Regarding the function lsuv_module
from the notebook 07a_lsuv.:
def lsuv_module(m, xb):
h = Hook(m, append_stat)
# First: set means to zero
while mdl(xb) is not None and abs(h.mean) > 1e-3: m.bias -= h.mean
# Second: set standard dev. to one
while mdl(xb) is not None and abs(h.std-1) > 1e-3: m.weight.data /= h.std
h.remove()
return h.mean,h.std
Jeremy finds the following results in his notebook after executing the following line of code:
for m in mods: print(lsuv_module(m, xb)):
(0.17071205377578735, 1.0)
(0.08888687938451767, 1.0000001192092896)
(0.1499888300895691, 0.9999999403953552)
(0.15749432146549225, 1.0)
(0.3106708824634552, 1.0)
Now comes the thing, if I try to swap the order in the function lsuv_module
, so I define the function like this:
def lsuv_module(m, xb):
h = Hook(m, append_stat)
# First: set standard dev. to one
while mdl(xb) is not None and abs(h.std-1) > 1e-3: m.weight.data /= h.std
# Second: set means to zero
while mdl(xb) is not None and abs(h.mean) > 1e-3: m.bias -= h.mean
h.remove()
return h.mean,h.std
my results are the following:
(-4.66094616058399e-06, 1.0)
(2.151545231754426e-06, 1.0)
(2.430751919746399e-06, 1.0)
(1.562759280204773e-06, 1.0)
(2.0489096641540527e-07, 1.0000001192092896)
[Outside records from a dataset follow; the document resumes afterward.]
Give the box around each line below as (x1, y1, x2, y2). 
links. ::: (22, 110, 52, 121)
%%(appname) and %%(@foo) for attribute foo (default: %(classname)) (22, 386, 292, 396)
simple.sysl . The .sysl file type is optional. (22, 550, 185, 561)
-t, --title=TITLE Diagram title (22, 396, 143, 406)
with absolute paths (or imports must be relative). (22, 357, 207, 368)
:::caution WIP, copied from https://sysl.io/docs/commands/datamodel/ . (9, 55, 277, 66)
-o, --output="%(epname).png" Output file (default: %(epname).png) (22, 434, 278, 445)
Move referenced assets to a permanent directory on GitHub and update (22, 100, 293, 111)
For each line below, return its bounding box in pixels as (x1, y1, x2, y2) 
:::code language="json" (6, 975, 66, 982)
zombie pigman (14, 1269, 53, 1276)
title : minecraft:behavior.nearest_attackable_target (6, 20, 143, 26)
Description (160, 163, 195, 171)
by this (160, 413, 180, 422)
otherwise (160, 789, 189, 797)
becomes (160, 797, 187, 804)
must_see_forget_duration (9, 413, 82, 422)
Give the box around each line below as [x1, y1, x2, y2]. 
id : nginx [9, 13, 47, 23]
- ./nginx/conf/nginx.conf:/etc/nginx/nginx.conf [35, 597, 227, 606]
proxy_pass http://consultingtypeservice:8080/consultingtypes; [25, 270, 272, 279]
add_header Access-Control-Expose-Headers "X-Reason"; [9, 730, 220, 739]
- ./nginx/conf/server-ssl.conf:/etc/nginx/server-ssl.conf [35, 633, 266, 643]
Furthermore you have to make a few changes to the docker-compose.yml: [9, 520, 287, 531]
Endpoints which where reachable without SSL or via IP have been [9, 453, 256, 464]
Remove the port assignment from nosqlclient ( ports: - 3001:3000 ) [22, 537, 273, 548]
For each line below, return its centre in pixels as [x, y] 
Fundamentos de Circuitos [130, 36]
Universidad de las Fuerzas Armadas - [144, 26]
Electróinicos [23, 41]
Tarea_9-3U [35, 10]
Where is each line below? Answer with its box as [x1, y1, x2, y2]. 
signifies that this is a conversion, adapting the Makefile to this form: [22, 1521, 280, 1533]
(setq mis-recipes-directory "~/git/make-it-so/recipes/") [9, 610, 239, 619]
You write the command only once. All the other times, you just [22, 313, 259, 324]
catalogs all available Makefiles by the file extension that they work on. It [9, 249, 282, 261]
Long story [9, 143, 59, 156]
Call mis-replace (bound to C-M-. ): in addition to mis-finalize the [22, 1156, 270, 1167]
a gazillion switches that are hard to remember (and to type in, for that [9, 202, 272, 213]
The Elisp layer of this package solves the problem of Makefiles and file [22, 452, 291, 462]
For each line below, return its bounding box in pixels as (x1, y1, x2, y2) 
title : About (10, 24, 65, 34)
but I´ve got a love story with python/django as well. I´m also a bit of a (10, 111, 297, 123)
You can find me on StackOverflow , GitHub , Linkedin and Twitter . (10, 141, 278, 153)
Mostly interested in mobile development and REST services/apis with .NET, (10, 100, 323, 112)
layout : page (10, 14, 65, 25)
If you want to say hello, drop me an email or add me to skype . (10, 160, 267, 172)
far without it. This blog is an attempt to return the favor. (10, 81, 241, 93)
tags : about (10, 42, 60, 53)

which are 6 orders of magnitude better. Just wondering if you were aware of it, apparently the order on which we operate on the weights matters: is not the same first normalize and then subtract means than the other way around. And apparently the difference is noticeable.
I still do not know if that improves training in the first steps, but as you emphasized so much that initialising weights matters I wanted to let you know about this difference.